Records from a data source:

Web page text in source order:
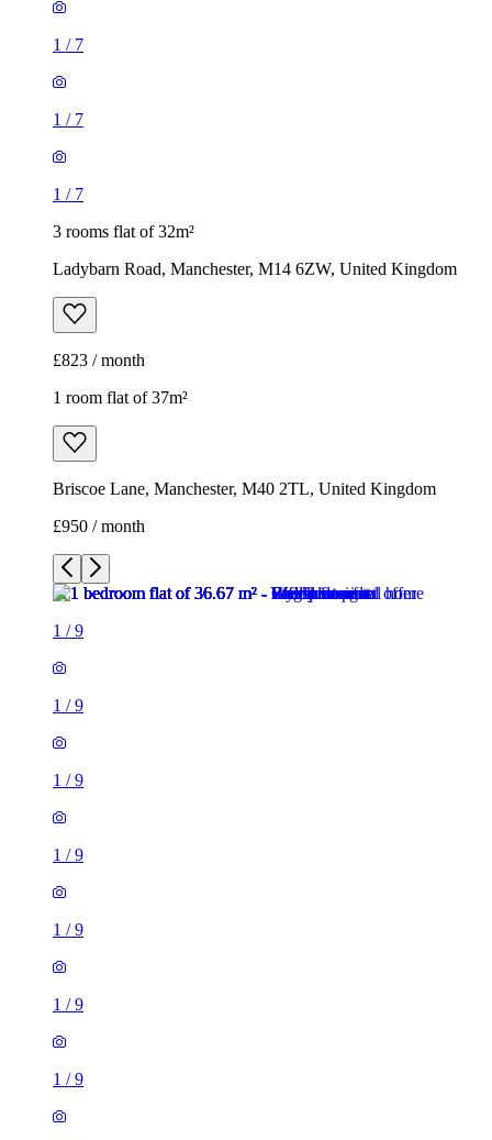
1 / 7
1 / 7
1 / 7
3 rooms flat of 32m²
Ladybarn Road, Manchester, M14 6ZW, United Kingdom
£823 / month
1 room flat of 37m²
Briscoe Lane, Manchester, M40 2TL, United Kingdom
£950 / month
1 /9
1 /9
1 /9
1 /9
1 /9
1 /9
1 /9

Exercise directions:
Your answer should be the lines from the one containing "3 rooms flat of 32m²" to the end of the entries above, restated exactly and alone.

Answer space:
3 rooms flat of 32m²
Ladybarn Road, Manchester, M14 6ZW, United Kingdom
£823 / month
1 room flat of 37m²
Briscoe Lane, Manchester, M40 2TL, United Kingdom
£950 / month
1 /9
1 /9
1 /9
1 /9
1 /9
1 /9
1 /9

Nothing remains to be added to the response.